Segment Start: PROVIDED RECORDS

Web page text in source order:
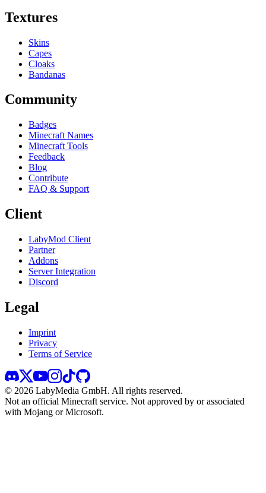
Textures
Skins
Capes
Cloaks
Bandanas
Community
Badges
Minecraft Names
Minecraft Tools
Feedback
Blog
Contribute
FAQ & Support
Client
LabyMod Client
Partner
Addons
Server Integration
Discord
Legal
Imprint
Privacy
Terms of Service
© 2026 LabyMedia GmbH. All rights reserved.
Not an official Minecraft service. Not approved by or associated
with Mojang or Microsoft.
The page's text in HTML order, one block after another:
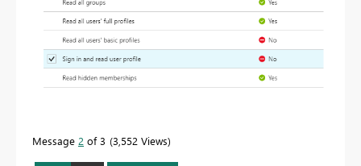
Message 2 of 3 3,552 Views
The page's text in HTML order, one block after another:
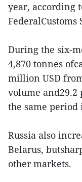
year, according
FederalCustoms
During the six-
4,870 tonnes
million USD
volume and29.2
the same period
Russia also
Belarus,
other markets.
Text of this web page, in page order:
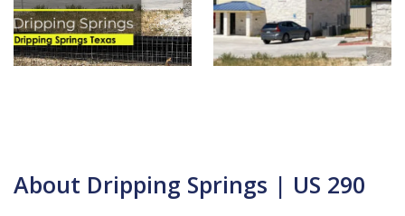
About Dripping Springs | US 290
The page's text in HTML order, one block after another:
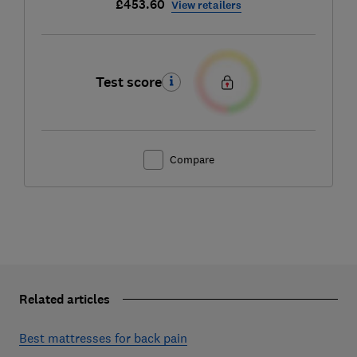
£453.60 View retailers
Test score
Compare
Related articles
Best mattresses for back pain
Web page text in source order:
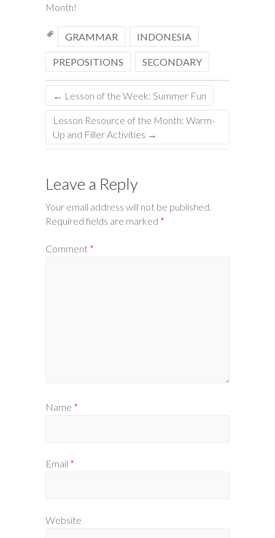
Month!
GRAMMAR INDONESIA
PREPOSITIONS SECONDARY
← Lesson of the Week: Summer Fun
Lesson Resource of the Month: Warm-
Up and Filler Activities →
Leave a Reply
Your email address will not be published.
Required fields are marked *
Comment *
Name *
Email *
Website
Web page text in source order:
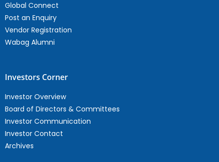
Global Connect
Post an Enquiry
Vendor Registration
Wabag Alumni
Investors Corner
Investor Overview
Board of Directors & Committees
Investor Communication
Investor Contact
Archives
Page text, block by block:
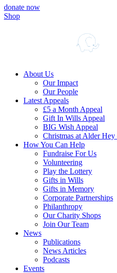
donate now
Shop
About Us
Our Impact
Our People
Latest Appeals
£5 a Month Appeal
Gift In Wills Appeal
BIG Wish Appeal
Christmas at Alder
How You Can Help
Fundraise For Us
Volunteering
Play the Lottery
Gifts in Wills
Gifts in Memory
Corporate Partnerships
Philanthropy
Our Charity Shops
Join Our Team
News
Publications
News Articles
Podcasts
Events
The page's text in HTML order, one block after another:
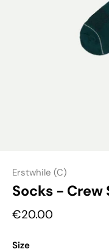
Erstwhile (C)
Socks - Crew
€20.00
Size
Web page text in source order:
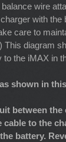
wire
with
care to
This diagram
the iMAX in
shown in
between the
cable to the
battery.
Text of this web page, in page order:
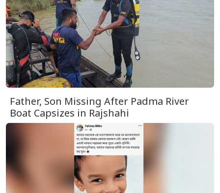
Father, Son Missing After Padma River
Boat Capsizes in Rajshahi
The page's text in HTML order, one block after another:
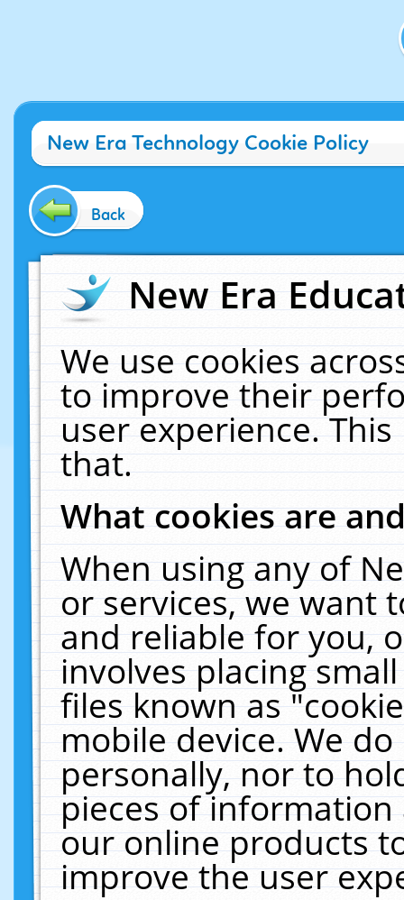
New Era Technology Cookie Policy
Back
New Era
We use cookies
to improve their
user experience.
that.
What cookies are
When using any of
or services, we want
and reliable for you,
involves placing
files known as
mobile device. We
personally, nor to
pieces of
our online products
improve the user
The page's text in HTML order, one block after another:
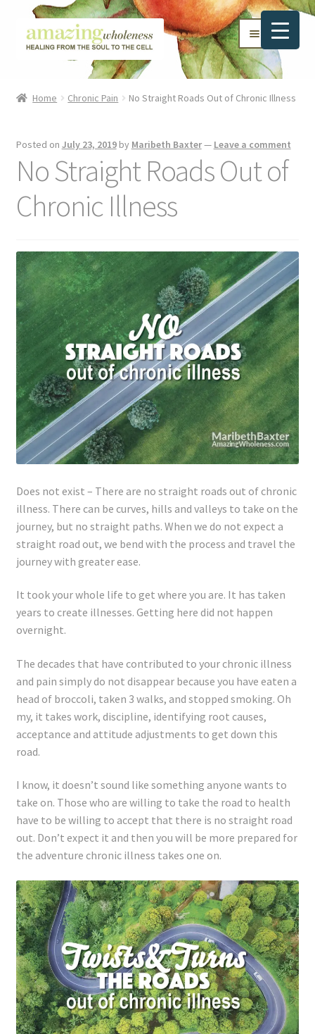
Skip
to
Skip
to
Menu
FREE Stuff
Biblical Wholeness
Lyme Disease
Legal Stuff
Affiliate Disclosure
Health Coach Disclaimer
Privacy Policy
Terms of Service
Login
Refund and Returns Policy
Registration
Shop
My account
Cart
Checkout
Articles
B&W Color
Home Chronic Pain No Straight Roads Out of Chronic Illness
Posted on July 23, 2019 by Maribeth Baxter— Leave a comment
No Straight Roads Out of
Chronic Illness
Does not exist – There are no straight roads out of chronic
illness. There can be curves, hills and valleys to take on the
journey, but no straight paths. When we do not expect a
straight road out, we bend with the process and travel the
journey with greater ease.
It took your whole life to get where you are. It has taken
years to create illnesses. Getting here did not happen
overnight.
The decades that have contributed to your chronic illness
and pain simply do not disappear because you have eaten a
head of broccoli, taken 3 walks, and stopped smoking. Oh
my, it takes work, discipline, identifying root causes,
acceptance and attitude adjustments to get down this
road.
I know, it doesn’t sound like something anyone wants to
take on. Those who are willing to take the road to health
have to be willing to accept that there is no straight road
out. Don’t expect it and then you will be more prepared for
the adventure chronic illness takes one on.
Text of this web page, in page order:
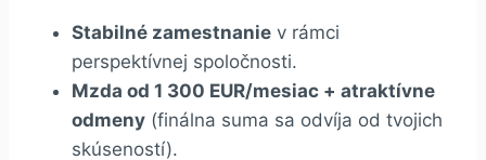
Stabilné zamestnanie v rámci
perspektívnej spoločnosti.
Mzda od 1 300 EUR/mesiac + atraktívne
odmeny (finálna suma sa odvíja od tvojich
skúseností).
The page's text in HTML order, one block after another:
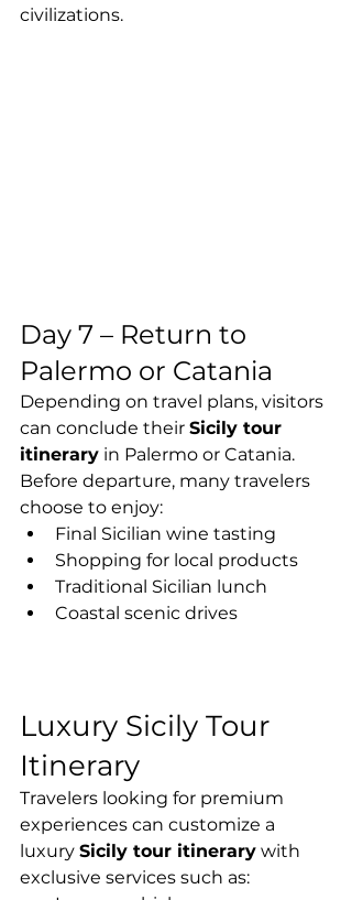
civilizations.
Day 7 – Return to
Palermo or Catania
Depending on travel plans, visitors
can conclude their Sicily tour
itinerary in Palermo or Catania.
Before departure, many travelers
choose to enjoy:
Final Sicilian wine tasting
Shopping for local products
Traditional Sicilian lunch
Coastal scenic drives
Luxury Sicily Tour
Itinerary
Travelers looking for premium
experiences can customize a
luxury Sicily tour itinerary with
exclusive services such as:
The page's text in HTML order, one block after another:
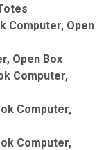
Computer, Open
Open Box
Computer,
Computer,
Computer,
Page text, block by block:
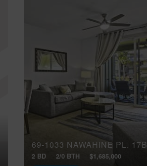
69-1033 NAWAHINE PL, 17B
2 BD 2/0 BTH $1,685,000
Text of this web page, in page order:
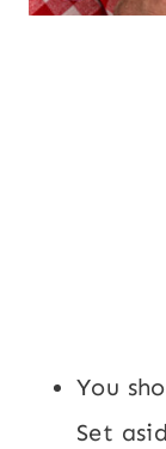
You
Set
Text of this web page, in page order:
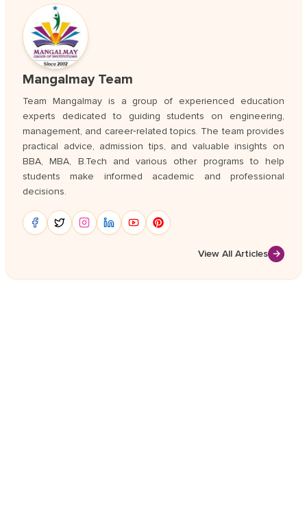
Mangalmay Team
Team Mangalmay is a group of experienced education
experts dedicated to guiding students on engineering,
management, and career‑related topics. The team provides
practical advice, admission tips, and valuable insights on
BBA, MBA, B.Tech and various other programs to help
students make informed academic and professional
decisions.
View All Articles →
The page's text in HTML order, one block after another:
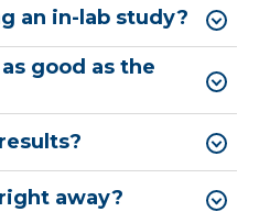
an in-lab study?
good as the
away?
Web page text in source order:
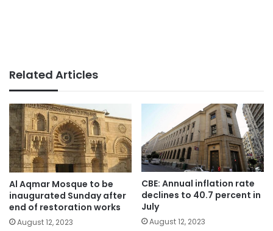
Related Articles
Al Aqmar Mosque to be
inaugurated Sunday after
end of restoration works
August 12, 2023
CBE: Annual inflation rate
declines to 40.7 percent in
July
August 12, 2023
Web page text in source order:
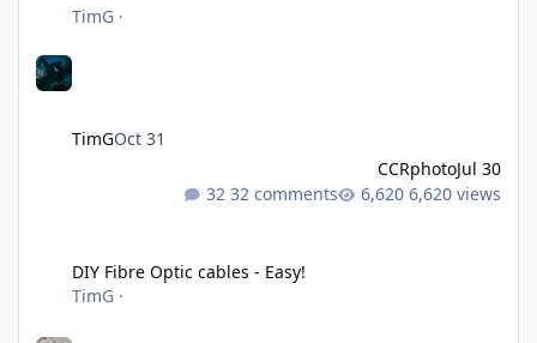
TimG ·
TimGOct 31
CCRphotoJul 30
32 comments
6,620 views
DIY Fibre Optic cables - Easy!
TimG ·
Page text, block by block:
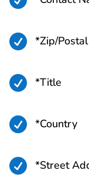
 *Zip/
 *Title
 *Country
 *Street
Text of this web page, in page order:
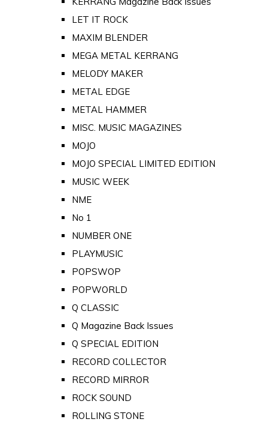
LET IT ROCK
MAXIM BLENDER
MEGA METAL KERRANG
MELODY MAKER
METAL EDGE
METAL HAMMER
MISC. MUSIC MAGAZINES
MOJO
MOJO SPECIAL LIMITED EDITION
MUSIC WEEK
NME
No 1
NUMBER ONE
PLAYMUSIC
POPSWOP
POPWORLD
Q CLASSIC
Q Magazine Back Issues
Q SPECIAL EDITION
RECORD COLLECTOR
RECORD MIRROR
ROCK SOUND
ROLLING STONE
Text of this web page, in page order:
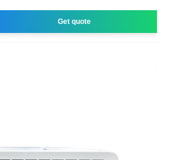
Get quote
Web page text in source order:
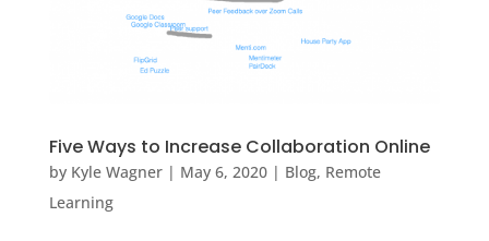
Five Ways to Increase Collaboration Online
by Kyle Wagner| May 6, 2020| Blog, Remote
Learning
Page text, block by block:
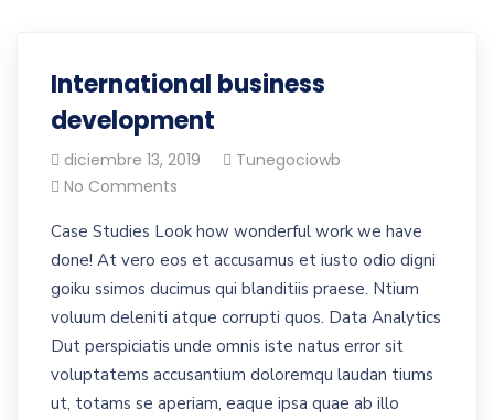
International business
development
diciembre 13, 2019
Tunegociowb
No Comments
Case Studies Look how wonderful work we have
done! At vero eos et accusamus et iusto odio digni
goiku ssimos ducimus qui blanditiis praese. Ntium
voluum deleniti atque corrupti quos. Data Analytics
Dut perspiciatis unde omnis iste natus error sit
voluptatems accusantium doloremqu laudan tiums
ut, totams se aperiam, eaque ipsa quae ab illo

Segment End: PROVIDED RECORDS

Give the data again exactly, without pictures.

Web page text in source order:
Textures
Skins
Capes
Cloaks
Bandanas
Community
Badges
Minecraft Names
Minecraft Tools
Feedback
Blog
Contribute
FAQ & Support
Client
LabyMod Client
Partner
Addons
Server Integration
Discord
Legal
Imprint
Privacy
Terms of Service
© 2026 LabyMedia GmbH. All rights reserved.
Not an official Minecraft service. Not approved by or associated
with Mojang or Microsoft.
The page's text in HTML order, one block after another:
Message 2 of 3 3,552 Views
The page's text in HTML order, one block after another:
year, according
FederalCustoms
During the six-
4,870 tonnes
million USD
volume and29.2
the same period
Russia also
Belarus,
other markets.
Text of this web page, in page order:
About Dripping Springs | US 290
The page's text in HTML order, one block after another:
£453.60 View retailers
Test score
Compare
Related articles
Best mattresses for back pain
Web page text in source order:
Month!
GRAMMAR INDONESIA
PREPOSITIONS SECONDARY
← Lesson of the Week: Summer Fun
Lesson Resource of the Month: Warm-
Up and Filler Activities →
Leave a Reply
Your email address will not be published.
Required fields are marked *
Comment *
Name *
Email *
Website
Web page text in source order:
Global Connect
Post an Enquiry
Vendor Registration
Wabag Alumni
Investors Corner
Investor Overview
Board of Directors & Committees
Investor Communication
Investor Contact
Archives
Page text, block by block:
donate now
Shop
About Us
Our Impact
Our People
Latest Appeals
£5 a Month Appeal
Gift In Wills Appeal
BIG Wish Appeal
Christmas at Alder
How You Can Help
Fundraise For Us
Volunteering
Play the Lottery
Gifts in Wills
Gifts in Memory
Corporate Partnerships
Philanthropy
Our Charity Shops
Join Our Team
News
Publications
News Articles
Podcasts
Events
The page's text in HTML order, one block after another:
Erstwhile (C)
Socks - Crew
€20.00
Size
Web page text in source order:
wire
with
care to
This diagram
the iMAX in
shown in
between the
cable to the
battery.
Text of this web page, in page order:
Father, Son Missing After Padma River
Boat Capsizes in Rajshahi
The page's text in HTML order, one block after another:
New Era Technology Cookie Policy
Back
New Era
We use cookies
to improve their
user experience.
that.
What cookies are
When using any of
or services, we want
and reliable for you,
involves placing
files known as
mobile device. We
personally, nor to
pieces of
our online products
improve the user
The page's text in HTML order, one block after another:
Skip
to
Skip
to
Menu
FREE Stuff
Biblical Wholeness
Lyme Disease
Legal Stuff
Affiliate Disclosure
Health Coach Disclaimer
Privacy Policy
Terms of Service
Login
Refund and Returns Policy
Registration
Shop
My account
Cart
Checkout
Articles
B&W Color
Home Chronic Pain No Straight Roads Out of Chronic Illness
Posted on July 23, 2019 by Maribeth Baxter— Leave a comment
No Straight Roads Out of
Chronic Illness
Does not exist – There are no straight roads out of chronic
illness. There can be curves, hills and valleys to take on the
journey, but no straight paths. When we do not expect a
straight road out, we bend with the process and travel the
journey with greater ease.
It took your whole life to get where you are. It has taken
years to create illnesses. Getting here did not happen
overnight.
The decades that have contributed to your chronic illness
and pain simply do not disappear because you have eaten a
head of broccoli, taken 3 walks, and stopped smoking. Oh
my, it takes work, discipline, identifying root causes,
acceptance and attitude adjustments to get down this
road.
I know, it doesn’t sound like something anyone wants to
take on. Those who are willing to take the road to health
have to be willing to accept that there is no straight road
out. Don’t expect it and then you will be more prepared for
the adventure chronic illness takes one on.
Text of this web page, in page order:
Stabilné zamestnanie v rámci
perspektívnej spoločnosti.
Mzda od 1 300 EUR/mesiac + atraktívne
odmeny (finálna suma sa odvíja od tvojich
skúseností).
The page's text in HTML order, one block after another:
civilizations.
Day 7 – Return to
Palermo or Catania
Depending on travel plans, visitors
can conclude their Sicily tour
itinerary in Palermo or Catania.
Before departure, many travelers
choose to enjoy:
Final Sicilian wine tasting
Shopping for local products
Traditional Sicilian lunch
Coastal scenic drives
Luxury Sicily Tour
Itinerary
Travelers looking for premium
experiences can customize a
luxury Sicily tour itinerary with
exclusive services such as:
The page's text in HTML order, one block after another:
Computer, Open
Open Box
Computer,
Computer,
Computer,
Page text, block by block:
69-1033 NAWAHINE PL, 17B
2 BD 2/0 BTH $1,685,000
Text of this web page, in page order:
You
Set
Text of this web page, in page order:
Mangalmay Team
Team Mangalmay is a group of experienced education
experts dedicated to guiding students on engineering,
management, and career‑related topics. The team provides
practical advice, admission tips, and valuable insights on
BBA, MBA, B.Tech and various other programs to help
students make informed academic and professional
decisions.
View All Articles →
The page's text in HTML order, one block after another:
an in-lab study?
good as the
away?
Web page text in source order:
Related Articles
Al Aqmar Mosque to be
inaugurated Sunday after
end of restoration works
August 12, 2023
CBE: Annual inflation rate
declines to 40.7 percent in
July
August 12, 2023
Web page text in source order:
TimG ·
TimGOct 31
CCRphotoJul 30
32 comments
6,620 views
DIY Fibre Optic cables - Easy!
TimG ·
Page text, block by block:
 *Zip/
 *Title
 *Country
 *Street
Text of this web page, in page order:
LET IT ROCK
MAXIM BLENDER
MEGA METAL KERRANG
MELODY MAKER
METAL EDGE
METAL HAMMER
MISC. MUSIC MAGAZINES
MOJO
MOJO SPECIAL LIMITED EDITION
MUSIC WEEK
NME
No 1
NUMBER ONE
PLAYMUSIC
POPSWOP
POPWORLD
Q CLASSIC
Q Magazine Back Issues
Q SPECIAL EDITION
RECORD COLLECTOR
RECORD MIRROR
ROCK SOUND
ROLLING STONE
Text of this web page, in page order:
Get quote
Web page text in source order:
Five Ways to Increase Collaboration Online
by Kyle Wagner| May 6, 2020| Blog, Remote
Learning
Page text, block by block:
International business
development
diciembre 13, 2019
Tunegociowb
No Comments
Case Studies Look how wonderful work we have
done! At vero eos et accusamus et iusto odio digni
goiku ssimos ducimus qui blanditiis praese. Ntium
voluum deleniti atque corrupti quos. Data Analytics
Dut perspiciatis unde omnis iste natus error sit
voluptatems accusantium doloremqu laudan tiums
ut, totams se aperiam, eaque ipsa quae ab illo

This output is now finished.